Low inventory can hurt UGG brand sales in Q4, company says
Plans to wind down Koolaburra brand this year
Margins jump on more full-price sales
Updates from the conference call throughout
By Juveria Tabassum
Jan 30 (Reuters) - Deckers Outdoor's DECK.N annual sales forecast raise fell short of investors' lofty expectations following a strong holiday quarter, sending the UGG boots maker's shares tumbling in extended trade.
The company also said it would wind down its Koolaburra brand, just months after selling its casual sandal and slip-ons footwear brand Sanuk to focus on Hoka and UGG.
The strength in demand for the two brands has allowed Deckers to continue selling them at full price despite a deal-heavy holiday season. Their growing popularity has also helped gain market share from bigger rival Nike.
The company's stock slumped 16% in extended trade after hitting a record high in Thursday's session.
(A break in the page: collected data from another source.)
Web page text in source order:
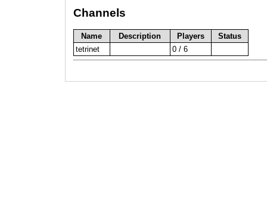
Channels
Name Description Players
Status
tetrinet
0 / 6
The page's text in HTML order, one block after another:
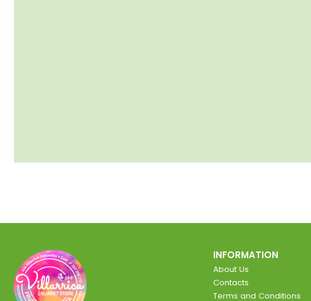
INFORMATION
About Us
Contacts
Terms and Conditions
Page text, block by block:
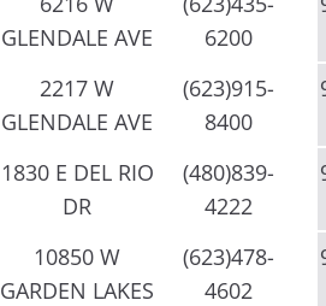
GLENDALE AVE
6200
2217 W
GLENDALE AVE
(623)915-
8400
1830 E DEL RIO
DR
(480)839-
4222
10850 W
GARDEN LAKES
(623)478-
4602
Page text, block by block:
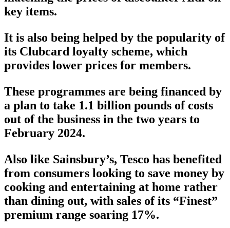
key items.
It is also being helped by the popularity of
its Clubcard loyalty scheme, which
provides lower prices for members.
These programmes are being financed by
a plan to take 1.1 billion pounds of costs
out of the business in the two years to
February 2024.
Also like Sainsbury’s, Tesco has benefited
from consumers looking to save money by
cooking and entertaining at home rather
than dining out, with sales of its “Finest”
premium range soaring 17%.
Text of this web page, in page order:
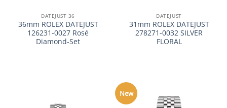
DATEJUST 36
36mm ROLEX DATEJUST
126231-0027 Rosé
Diamond-Set
DATEJUST
31mm ROLEX DATEJUST
278271-0032 SILVER
FLORAL
New
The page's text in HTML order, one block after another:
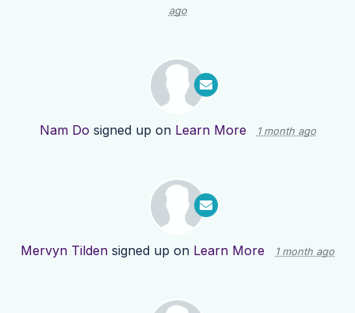
ago
Nam Do signed up on Learn More 1 month ago
Mervyn Tilden signed up on Learn More 1 month ago
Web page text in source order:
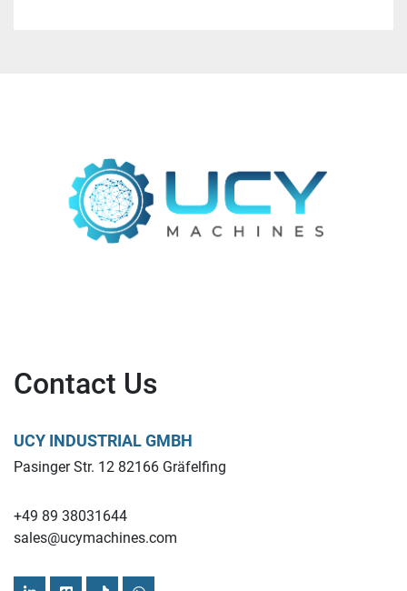
Contact Us
UCY INDUSTRIAL GMBH
Pasinger Str. 12 82166 Gräfelfing
+49 89 38031644
sales@ucymachines.com
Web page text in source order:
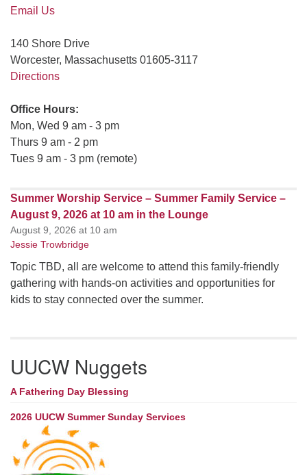
Email Us
140 Shore Drive
Worcester, Massachusetts 01605-3117
Directions
Office Hours:
Mon, Wed 9 am - 3 pm
Thurs 9 am - 2 pm
Tues 9 am - 3 pm (remote)
Summer Worship Service – Summer Family Service –
August 9, 2026 at 10 am in the Lounge
August 9, 2026 at 10 am
Jessie Trowbridge
Topic TBD, all are welcome to attend this family-friendly
gathering with hands-on activities and opportunities for
kids to stay connected over the summer.
UUCW Nuggets
A Fathering Day Blessing
2026 UUCW Summer Sunday Services
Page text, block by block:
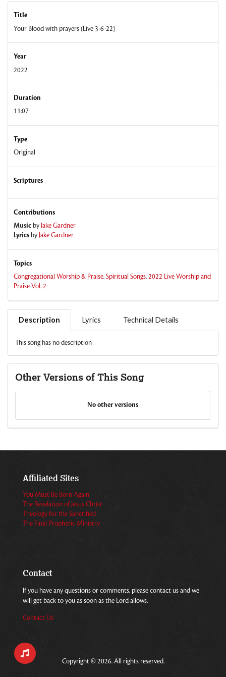
Title
Your Blood with prayers (Live 3-6-22)
Year
2022
Duration
11:07
Type
Original
Scriptures
Contributions
MusicbyJake Gardner
LyricsbyJake Gardner
Topics
Congregational Worship & Praise,Spiritual Songs,2022 Live Worship and
Praise Vol. 2
Description Lyrics Technical Details
This song has no description
Other Versions of This Song
No other versions
Affiliated Sites
You Must Be Born Again
The Revelation of Jesus Christ
Theology for the Sanctified
The Final Prophetic Ministry
Contact
If you have any questions or comments, please contact us and we
will get back to you as soon as the Lord allows.
Contact Us
Copyright © 2026. All rights reserved.
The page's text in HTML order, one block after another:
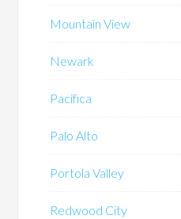
Mountain View
Newark
Pacifica
Palo Alto
Portola Valley
Redwood City
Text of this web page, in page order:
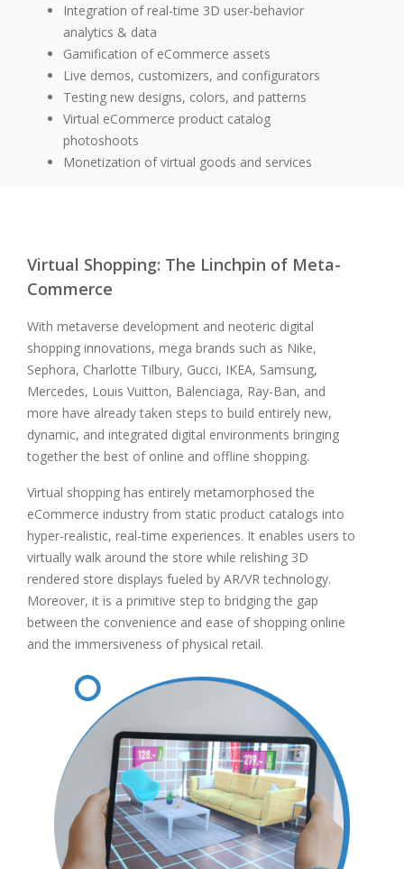
Integration of real-time 3D user-behavior
analytics & data
Gamification of eCommerce assets
Live demos, customizers, and configurators
Testing new designs, colors, and patterns
Virtual eCommerce product catalog
photoshoots
Monetization of virtual goods and services
Virtual Shopping: The Linchpin of Meta-
Commerce
With metaverse development and neoteric digital
shopping innovations, mega brands such as Nike,
Sephora, Charlotte Tilbury, Gucci, IKEA, Samsung,
Mercedes, Louis Vuitton, Balenciaga, Ray-Ban, and
more have already taken steps to build entirely new,
dynamic, and integrated digital environments bringing
together the best of online and offline shopping.
Virtual shopping has entirely metamorphosed the
eCommerce industry from static product catalogs into
hyper-realistic, real-time experiences. It enables users to
virtually walk around the store while relishing 3D
rendered store displays fueled by AR/VR technology.
Moreover, it is a primitive step to bridging the gap
between the convenience and ease of shopping online
and the immersiveness of physical retail.

Sales for UGG, which constituted 68% of the company's total revenue in the third quarter, grew 16%.
Deckers' quarterly revenue rose 17% to $1.83 billion, beating analysts' average estimate of $1.73 billion, according to data compiled by LSEG. Its margin jumped to 60.3%.
However, lower available inventory for the UGG brand in the fourth quarter could limit sales, company executives warned on a post-earnings call.
Deckers raised its annual net sales forecast for a second time this year. It now expects an increase of about 15%, up from a close-to-12% rise forecast previously. Its new forecast was in line with Wall Street estimates.
"The guidance looks pretty conservative and considering the beat, it's bit of a negative read into the out quarter," said Drake MacFarlane, an analyst at MScience. "Given the magnitude of the beat, it's not a really good read for the remainder of fiscal 2025."
The success of Hoka and UGG has helped Deckers post double-digit revenue growth for nearly seven quarters.
Markdowns could increase for Hoka in the fourth quarter, executives said, as the company moves more inventory ahead of new product launches for the banner this month.
Net sales for Hoka increased 23.7% in the holiday quarter, less than the 34.7% growth reported in the second quarter.
Sales at the company's Teva banner and its other brands fell 6% and 16.6%, respectively.
Deckers expects annual earnings per share of $5.75 to $5.80, compared with its prior forecast of $5.15 to $5.25.